**** DATA TO PROCESS ****

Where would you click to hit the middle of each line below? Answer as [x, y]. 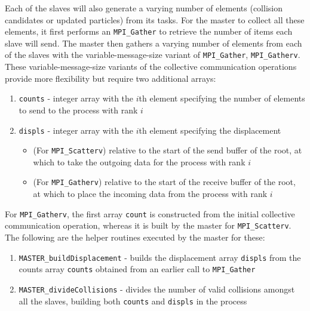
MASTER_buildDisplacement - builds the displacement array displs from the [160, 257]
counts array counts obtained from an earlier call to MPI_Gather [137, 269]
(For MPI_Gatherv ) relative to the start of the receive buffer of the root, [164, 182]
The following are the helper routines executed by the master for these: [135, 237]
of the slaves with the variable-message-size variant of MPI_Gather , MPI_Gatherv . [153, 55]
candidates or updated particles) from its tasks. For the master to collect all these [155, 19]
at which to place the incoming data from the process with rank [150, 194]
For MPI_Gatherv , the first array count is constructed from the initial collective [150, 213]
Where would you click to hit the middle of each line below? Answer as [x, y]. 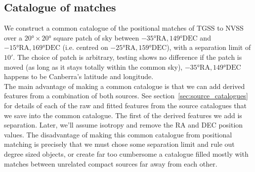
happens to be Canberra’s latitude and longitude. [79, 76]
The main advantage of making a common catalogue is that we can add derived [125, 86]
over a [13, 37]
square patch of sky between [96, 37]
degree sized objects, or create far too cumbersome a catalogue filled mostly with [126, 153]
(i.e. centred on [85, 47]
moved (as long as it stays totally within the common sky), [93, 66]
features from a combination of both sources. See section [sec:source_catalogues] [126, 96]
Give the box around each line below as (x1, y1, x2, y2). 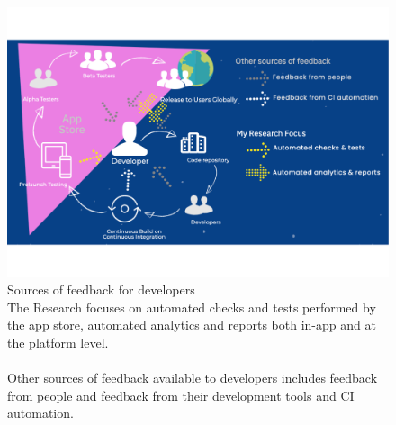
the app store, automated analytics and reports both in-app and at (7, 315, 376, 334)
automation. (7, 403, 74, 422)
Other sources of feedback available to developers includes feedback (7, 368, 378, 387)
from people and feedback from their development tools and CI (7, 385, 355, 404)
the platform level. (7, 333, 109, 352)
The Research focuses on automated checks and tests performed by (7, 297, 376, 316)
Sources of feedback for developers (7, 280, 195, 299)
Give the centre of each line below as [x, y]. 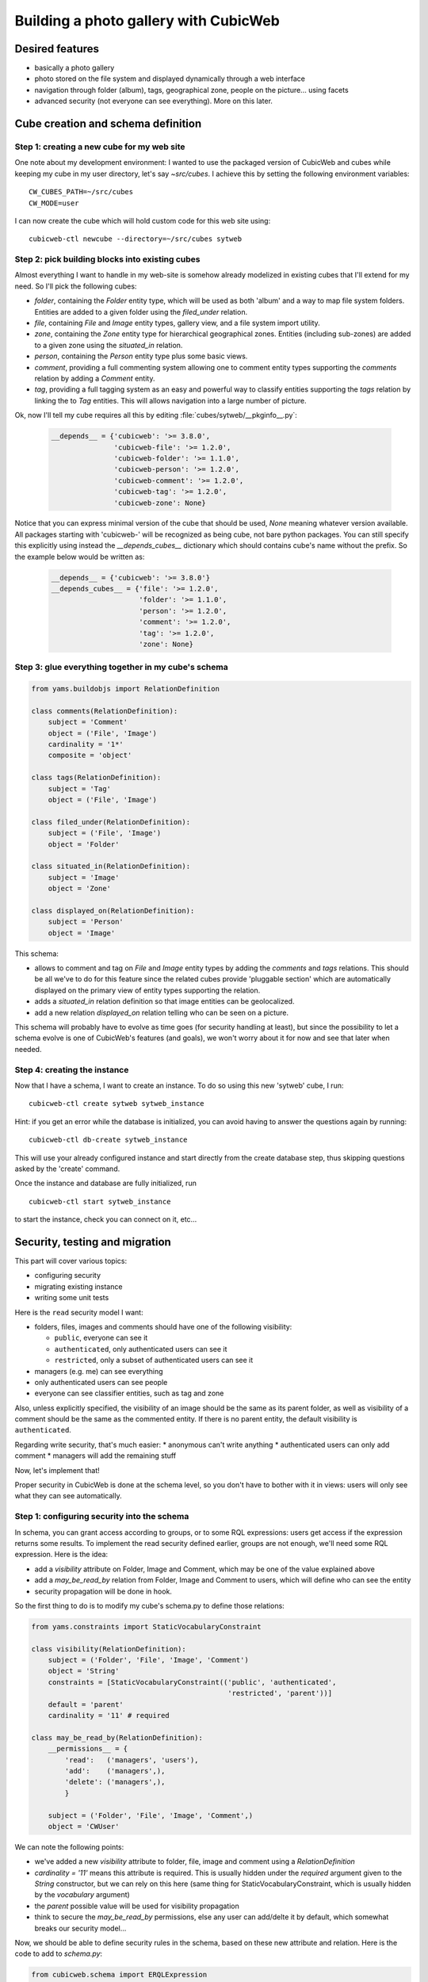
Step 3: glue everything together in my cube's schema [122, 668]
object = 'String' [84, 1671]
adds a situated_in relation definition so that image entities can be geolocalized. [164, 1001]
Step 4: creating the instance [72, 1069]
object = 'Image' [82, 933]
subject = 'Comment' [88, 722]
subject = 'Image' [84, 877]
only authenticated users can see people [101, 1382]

****

WHAT TO DO:
An exact copy is needed of the lines from the start of the listing through the line with "object = 'String' [84, 1671]", both end lines included and pictures excluded.

THE COMPLETED TASK:
Where would you click to hit the middle of each line below? Answer as [x, y]. 
MASTER_buildDisplacement - builds the displacement array displs from the [160, 257]
counts array counts obtained from an earlier call to MPI_Gather [137, 269]
(For MPI_Gatherv ) relative to the start of the receive buffer of the root, [164, 182]
The following are the helper routines executed by the master for these: [135, 237]
of the slaves with the variable-message-size variant of MPI_Gather , MPI_Gatherv . [153, 55]
candidates or updated particles) from its tasks. For the master to collect all these [155, 19]
at which to place the incoming data from the process with rank [150, 194]
For MPI_Gatherv , the first array count is constructed from the initial collective [150, 213]
Where would you click to hit the middle of each line below? Answer as [x, y]. 
happens to be Canberra’s latitude and longitude. [79, 76]
The main advantage of making a common catalogue is that we can add derived [125, 86]
over a [13, 37]
square patch of sky between [96, 37]
degree sized objects, or create far too cumbersome a catalogue filled mostly with [126, 153]
(i.e. centred on [85, 47]
moved (as long as it stays totally within the common sky), [93, 66]
features from a combination of both sources. See section [sec:source_catalogues] [126, 96]
Give the box around each line below as (x1, y1, x2, y2). 
the app store, automated analytics and reports both in-app and at (7, 315, 376, 334)
automation. (7, 403, 74, 422)
Other sources of feedback available to developers includes feedback (7, 368, 378, 387)
from people and feedback from their development tools and CI (7, 385, 355, 404)
the platform level. (7, 333, 109, 352)
The Research focuses on automated checks and tests performed by (7, 297, 376, 316)
Sources of feedback for developers (7, 280, 195, 299)
Give the centre of each line below as [x, y]. 
Step 3: glue everything together in my cube's schema [122, 668]
object = 'String' [84, 1671]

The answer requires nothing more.